» Exercise goal:
The copy must hold exactly the lines from the one with "介绍如何用它解决 [64, 17]" through the end of the listing below, and nothing else, with no pictures.

» Data excerpts:
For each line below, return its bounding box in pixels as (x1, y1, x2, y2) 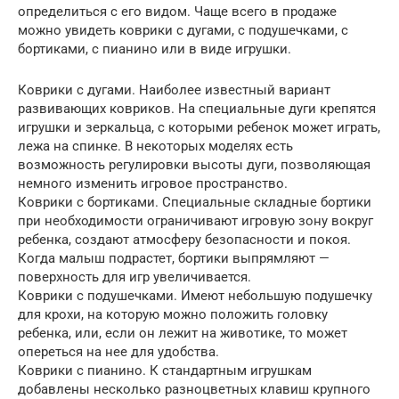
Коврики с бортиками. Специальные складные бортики (18, 194, 371, 211)
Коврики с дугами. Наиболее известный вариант (18, 82, 330, 99)
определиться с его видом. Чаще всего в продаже (18, 4, 337, 20)
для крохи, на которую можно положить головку (18, 306, 328, 323)
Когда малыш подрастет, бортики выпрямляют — (18, 250, 330, 267)
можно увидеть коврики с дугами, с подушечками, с (18, 22, 348, 39)
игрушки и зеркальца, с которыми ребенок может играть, (18, 119, 380, 136)
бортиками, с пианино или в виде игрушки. (18, 41, 291, 58)
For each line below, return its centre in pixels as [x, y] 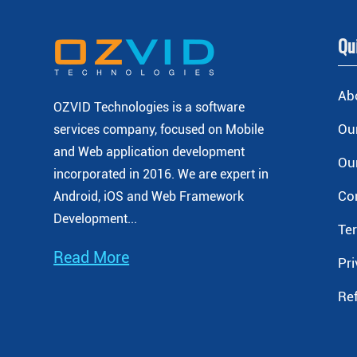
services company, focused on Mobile [159, 129]
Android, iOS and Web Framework [149, 196]
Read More [92, 257]
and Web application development [149, 152]
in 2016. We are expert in [199, 174]
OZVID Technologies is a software [149, 107]
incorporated [90, 174]
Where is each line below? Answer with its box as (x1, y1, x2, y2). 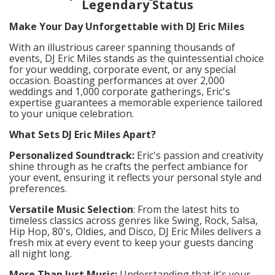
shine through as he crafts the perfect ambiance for (9, 159, 248, 173)
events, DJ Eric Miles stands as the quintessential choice (9, 51, 264, 65)
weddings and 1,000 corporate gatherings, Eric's (9, 84, 230, 98)
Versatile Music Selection (9, 202, 133, 216)
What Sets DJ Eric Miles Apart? (9, 127, 156, 141)
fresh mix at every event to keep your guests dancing (9, 235, 254, 249)
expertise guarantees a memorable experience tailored (9, 95, 262, 109)
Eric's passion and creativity (134, 148, 263, 162)
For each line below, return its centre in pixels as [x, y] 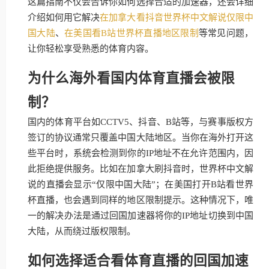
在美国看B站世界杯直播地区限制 [131, 33]
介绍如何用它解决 [64, 17]
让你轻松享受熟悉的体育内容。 [91, 49]
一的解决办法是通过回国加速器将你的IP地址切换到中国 [141, 216]
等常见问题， [226, 33]
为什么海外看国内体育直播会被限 [131, 78]
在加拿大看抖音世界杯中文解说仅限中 [177, 17]
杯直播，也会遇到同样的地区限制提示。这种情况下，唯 [141, 200]
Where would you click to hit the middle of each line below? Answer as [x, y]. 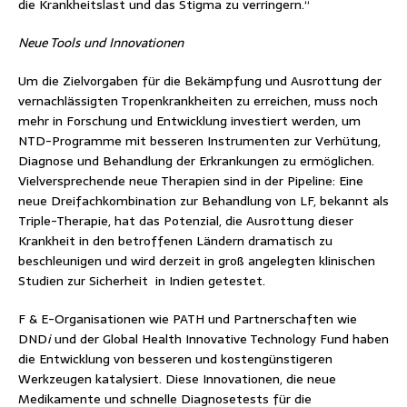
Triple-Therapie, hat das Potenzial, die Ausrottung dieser [186, 220]
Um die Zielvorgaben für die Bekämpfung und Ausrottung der [200, 80]
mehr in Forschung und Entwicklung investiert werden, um [189, 120]
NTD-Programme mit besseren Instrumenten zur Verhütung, [199, 140]
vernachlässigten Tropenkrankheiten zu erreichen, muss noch [198, 100]
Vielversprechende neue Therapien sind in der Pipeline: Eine [191, 180]
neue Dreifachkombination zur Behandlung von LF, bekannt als [203, 200]
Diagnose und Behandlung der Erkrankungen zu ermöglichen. [196, 160]
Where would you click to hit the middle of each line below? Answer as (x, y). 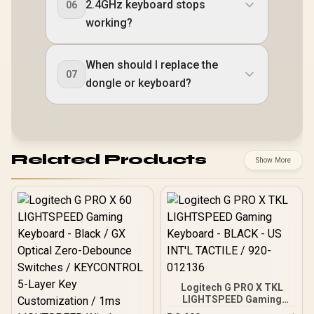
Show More (273, 160)
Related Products (109, 160)
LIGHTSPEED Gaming (232, 299)
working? (109, 22)
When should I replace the (152, 64)
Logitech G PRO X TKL (232, 287)
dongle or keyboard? (138, 83)
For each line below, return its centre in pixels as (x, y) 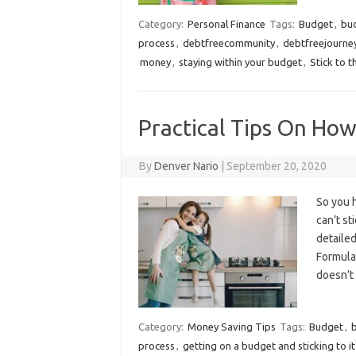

» Output for this exercise:
介绍如何用它解决 [64, 17]
让你轻松享受熟悉的体育内容。 [91, 49]
一的解决办法是通过回国加速器将你的IP地址切换到中国 [141, 216]
等常见问题， [226, 33]
为什么海外看国内体育直播会被限 [131, 78]
在加拿大看抖音世界杯中文解说仅限中 [177, 17]
杯直播，也会遇到同样的地区限制提示。这种情况下，唯 [141, 200]
Where would you click to hit the middle of each line below? Answer as [x, y]. 
Triple-Therapie, hat das Potenzial, die Ausrottung dieser [186, 220]
Um die Zielvorgaben für die Bekämpfung und Ausrottung der [200, 80]
mehr in Forschung und Entwicklung investiert werden, um [189, 120]
NTD-Programme mit besseren Instrumenten zur Verhütung, [199, 140]
vernachlässigten Tropenkrankheiten zu erreichen, muss noch [198, 100]
Vielversprechende neue Therapien sind in der Pipeline: Eine [191, 180]
neue Dreifachkombination zur Behandlung von LF, bekannt als [203, 200]
Diagnose und Behandlung der Erkrankungen zu ermöglichen. [196, 160]
Where would you click to hit the middle of each line below? Answer as (x, y). 
Show More (273, 160)
Related Products (109, 160)
LIGHTSPEED Gaming (232, 299)
working? (109, 22)
When should I replace the (152, 64)
Logitech G PRO X TKL (232, 287)
dongle or keyboard? (138, 83)
For each line below, return its centre in pixels as (x, y) 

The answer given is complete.